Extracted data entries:
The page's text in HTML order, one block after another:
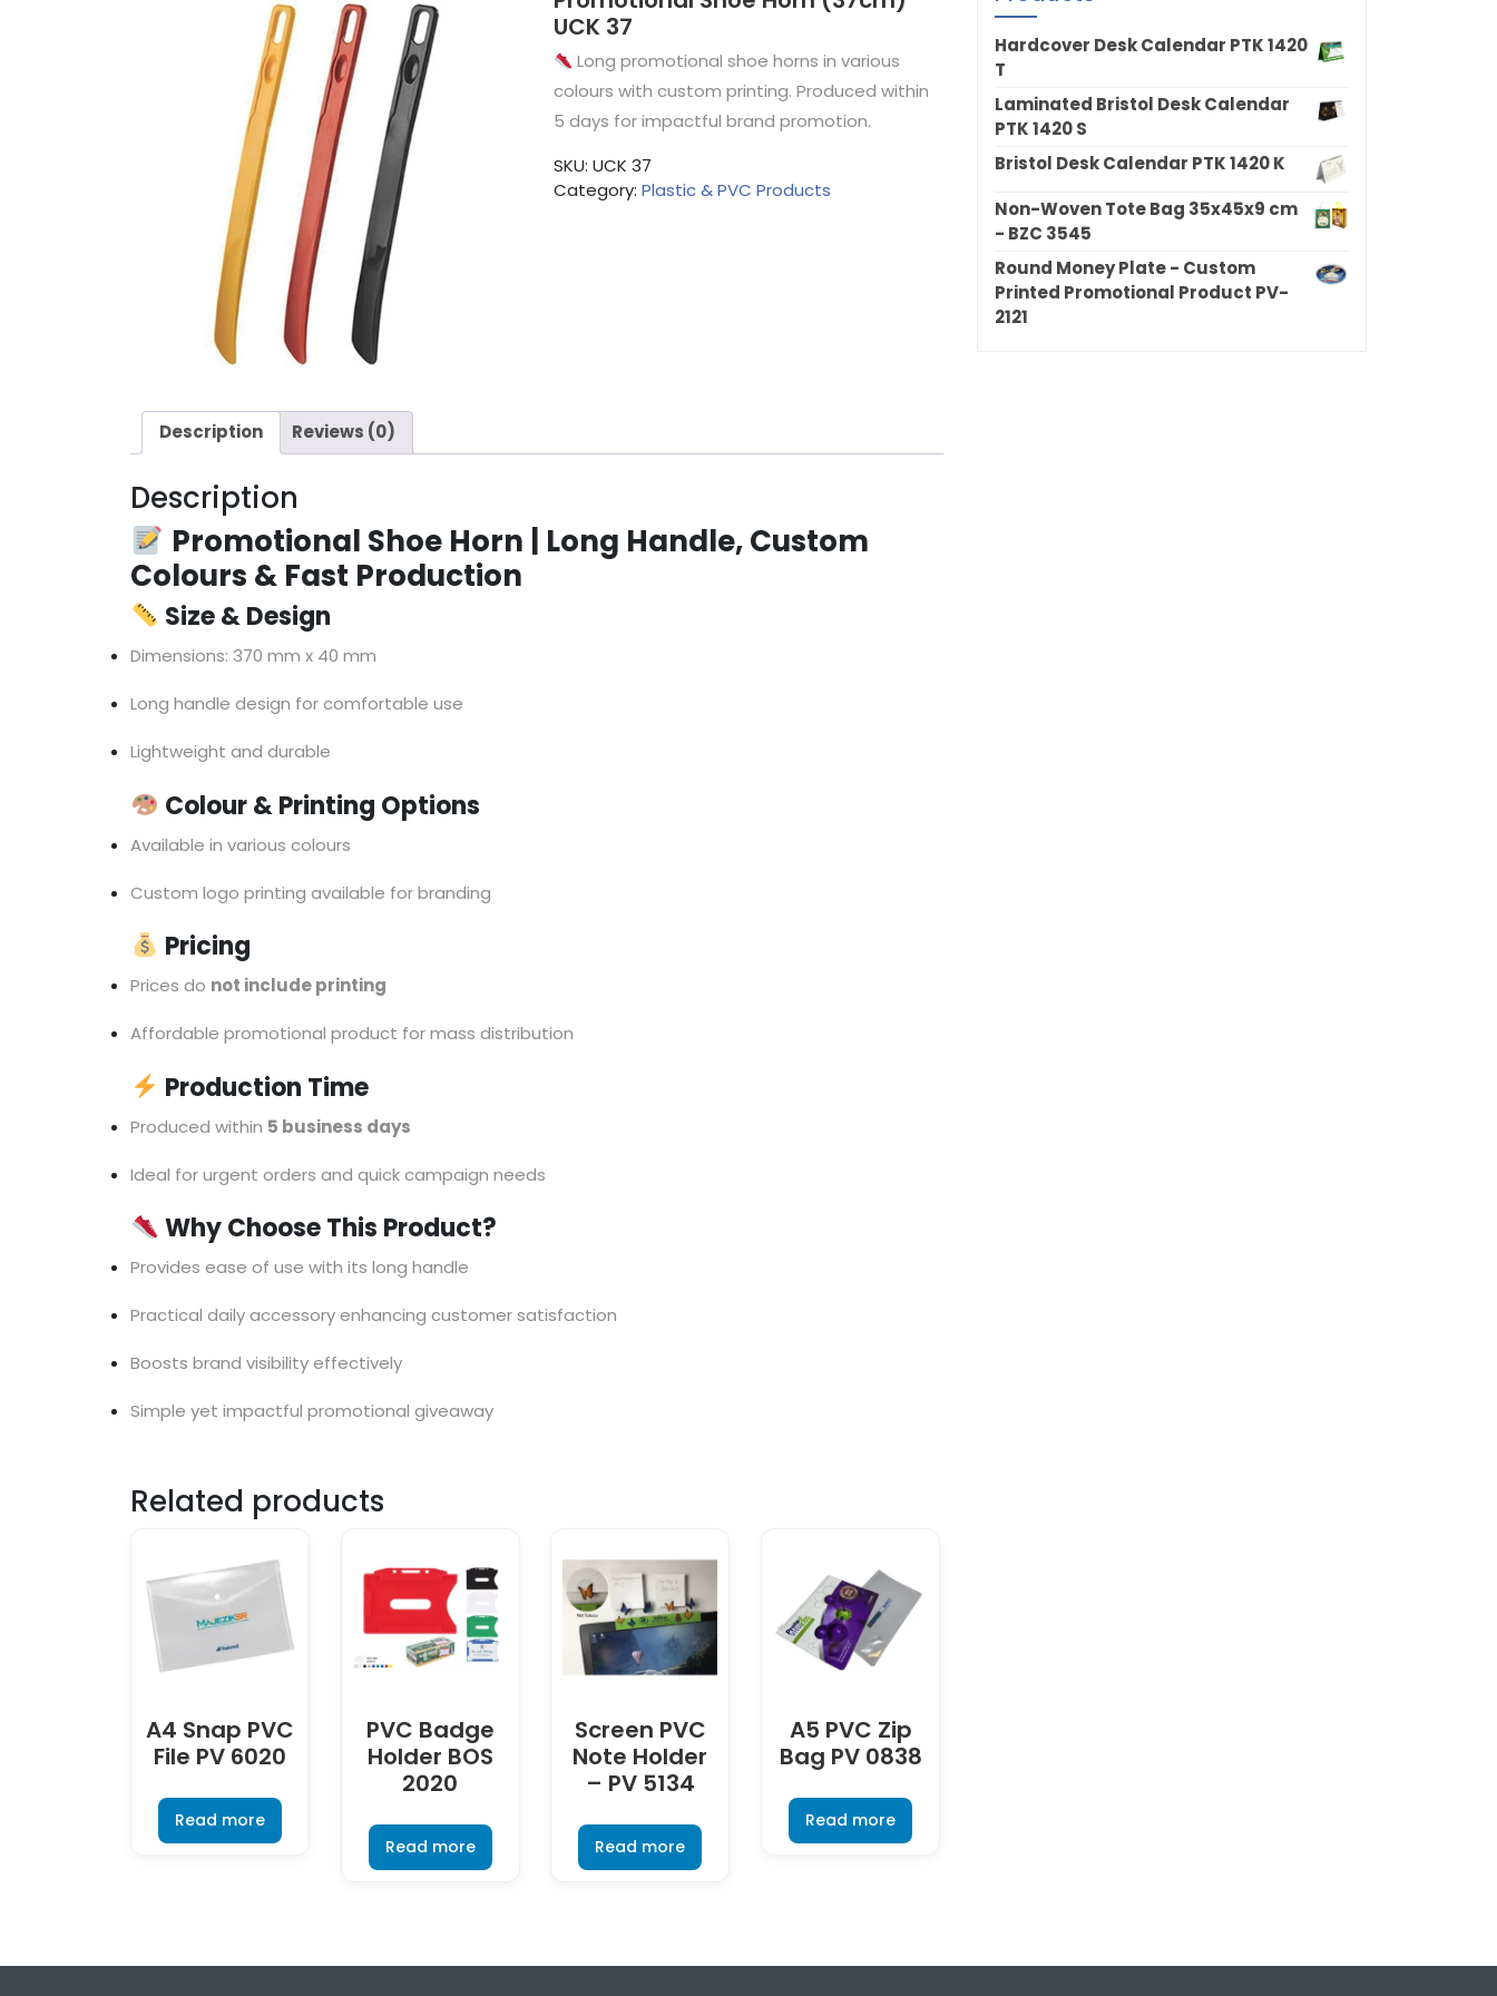
UCK 37
Long promotional shoe horns in various
colours with custom printing. Produced within
5 days for impactful brand promotion.
SKU: UCK 37
Category: Plastic & PVC Products
Description Reviews (0)
Description
Promotional Shoe Horn | Long Handle, Custom
Colours & Fast Production
Size & Design
Dimensions: 370 mm x 40 mm
Long handle design for comfortable use
Lightweight and durable
Colour & Printing Options
Available in various colours
Custom logo printing available for branding
Pricing
Prices do not include printing
Affordable promotional product for mass distribution
Production Time
Produced within 5 business days
Ideal for urgent orders and quick campaign needs
Why Choose This Product?
Provides ease of use with its long handle
Practical daily accessory enhancing customer satisfaction
Boosts brand visibility effectively
Simple yet impactful promotional giveaway
Related products
A4 Snap PVC
File PV 6020
Read more
PVC Badge
Holder BOS
2020
Read more
Screen PVC
Note Holder
– PV 5134
Read more
A5 PVC Zip
Bag PV 0838
Read more
Hardcover Desk Calendar PTK 1420
T
Laminated Bristol Desk Calendar
PTK 1420 S
Bristol Desk Calendar PTK 1420 K
Non-Woven Tote Bag 35x45x9 cm
- BZC 3545
Round Money Plate - Custom
Printed Promotional Product PV-
2121

**Exercise objective:**
Write out the entries above in full and exactly; no pictures.

**Response box:**
The page's text in HTML order, one block after another:
UCK 37
Long promotional shoe horns in various
colours with custom printing. Produced within
5 days for impactful brand promotion.
SKU: UCK 37
Category: Plastic & PVC Products
Description Reviews (0)
Description
Promotional Shoe Horn | Long Handle, Custom
Colours & Fast Production
Size & Design
Dimensions: 370 mm x 40 mm
Long handle design for comfortable use
Lightweight and durable
Colour & Printing Options
Available in various colours
Custom logo printing available for branding
Pricing
Prices do not include printing
Affordable promotional product for mass distribution
Production Time
Produced within 5 business days
Ideal for urgent orders and quick campaign needs
Why Choose This Product?
Provides ease of use with its long handle
Practical daily accessory enhancing customer satisfaction
Boosts brand visibility effectively
Simple yet impactful promotional giveaway
Related products
A4 Snap PVC
File PV 6020
Read more
PVC Badge
Holder BOS
2020
Read more
Screen PVC
Note Holder
– PV 5134
Read more
A5 PVC Zip
Bag PV 0838
Read more
Hardcover Desk Calendar PTK 1420
T
Laminated Bristol Desk Calendar
PTK 1420 S
Bristol Desk Calendar PTK 1420 K
Non-Woven Tote Bag 35x45x9 cm
- BZC 3545
Round Money Plate - Custom
Printed Promotional Product PV-
2121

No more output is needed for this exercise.